Determination of other payer advanced APMs.

§ 414.1445 Determination of other payer advanced APMs.

(a) Determination of Medicaid APMs. Beginning in 2018, and each year thereafter, at a time determined by CMS, a state, APM Entity, or eligible clinician may request, in a form and manner specified by CMS, that CMS determine whether a payment arrangement authorized under Title XIX is either a Medicaid APM or a Medicaid Medical Home Model that meets the Other Payer Advanced APM criteria as set forth in § 414.1420. A state must submit its request by April 1 of the year prior to the relevant QP Performance Period, and an APM Entity or eligible clinician must submit its request by November 1 of the year prior to the relevant QP Performance Period. CMS will not determine that a payment arrangement is a Medicaid APM or Medicaid Medical Home Model that meets the Other Payer Advanced APM criteria as set forth in § 414.1420 for a year after the relevant QP Performance Period.

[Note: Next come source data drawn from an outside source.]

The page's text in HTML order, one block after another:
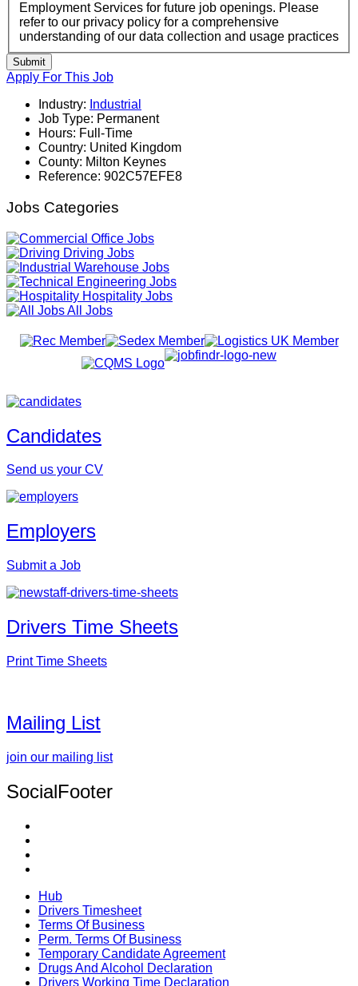
Employment Services for future job openings. Please
refer to our privacy policy for a comprehensive
understanding of our data collection and usage practices
Submit
Apply For This Job
Industry: Industrial
Job Type: Permanent
Hours: Full-Time
Country: United Kingdom
County: Milton Keynes
Reference: 902C57EFE8
Jobs Categories
Office Jobs
Driving Jobs
Warehouse Jobs
Engineering Jobs
Hospitality Jobs
All Jobs
Candidates
Send us your CV
Employers
Submit a Job
Drivers Time Sheets
Print Time Sheets
Mailing List
join our mailing list
SocialFooter
Hub
Drivers Timesheet
Terms Of Business
Perm. Terms Of Business
Temporary Candidate Agreement
Drugs And Alcohol Declaration
Drivers Working Time Declaration
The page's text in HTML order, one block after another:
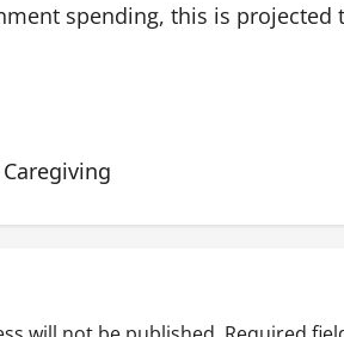
spending, this is
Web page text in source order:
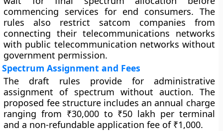
commencing services for end consumers. The
rules also restrict satcom companies from
connecting their telecommunications networks
with public telecommunication networks without
government permission.
Spectrum Assignment and Fees
The draft rules provide for administrative
assignment of spectrum without auction. The
proposed fee structure includes an annual charge
ranging from ₹30,000 to ₹50 lakh per terminal
and a non-refundable application fee of ₹1,000.
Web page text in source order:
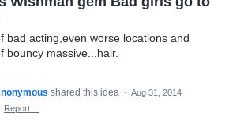
bad acting,even worse locations and
bouncy massive...hair.
shared this idea · Aug 31, 2014
Report…
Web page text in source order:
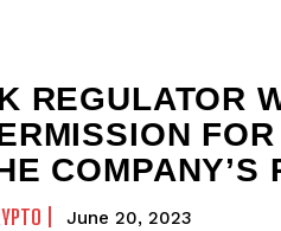
REGULATOR
COMPANY’S
June 20, 2023
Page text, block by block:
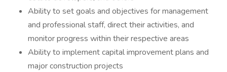
Ability to set goals and objectives for management
and professional staff, direct their activities, and
monitor progress within their respective areas
Ability to implement capital improvement plans and
major construction projects
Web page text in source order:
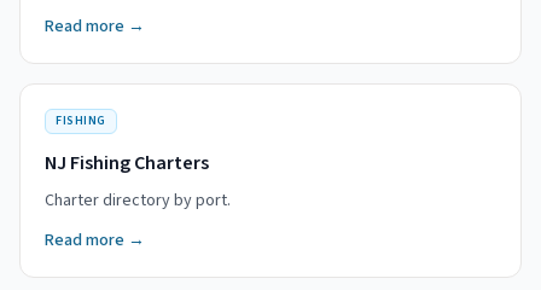
Read more →
FISHING
NJ Fishing Charters
Charter directory by port.
Read more →
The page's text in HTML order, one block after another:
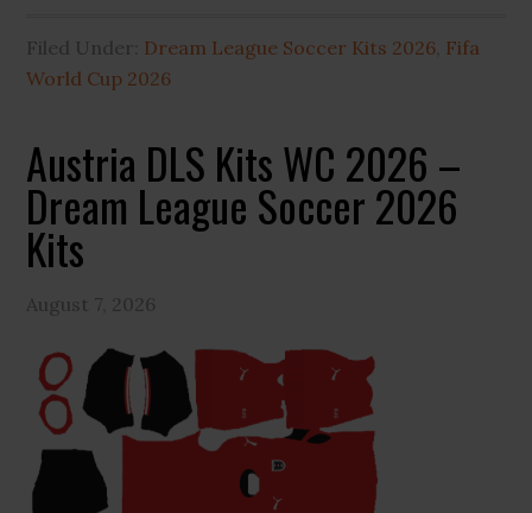
Filed Under: Dream League Soccer Kits 2026 Fifa
World Cup 2026
Austria DLS Kits WC 2026 –
Dream League Soccer 2026
Kits
August 7, 2026
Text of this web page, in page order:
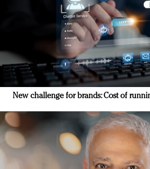
New challenge for brands: Cost of
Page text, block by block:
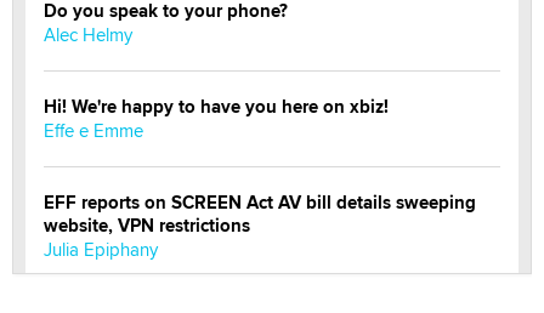
Do you speak to your phone?
Alec Helmy
Hi! We're happy to have you here on xbiz!
Effe e Emme
EFF reports on SCREEN Act AV bill details sweeping
website, VPN restrictions
Julia Epiphany

(b) Determination of Other Payer Advanced APMs— (1) Payer initiated Other Payer Advanced APM determination process. Beginning in 2018, and each year thereafter, at a time determined by CMS a payer with a Medicare Health Plan payment arrangement may request, in a form and manner specified by CMS, that CMS determine whether a Medicare Health Plan payment arrangement meets the Other Payer Advanced APM criteria set forth in § 414.1420. A payer with a Medicare Health Plan payment arrangement must submit its requests by the annual Medicare Advantage bid deadline of the year prior to the relevant QP Performance Period. A Medicare Health Plan is a Medicare Advantage plan, a section 1876 cost plan, a PACE organization operated under section 1894, and any similar plan which provides Medicare benefits under demonstration or waiver authority (other than an APM as defined in section 1833(z)(3)(C) of the Act).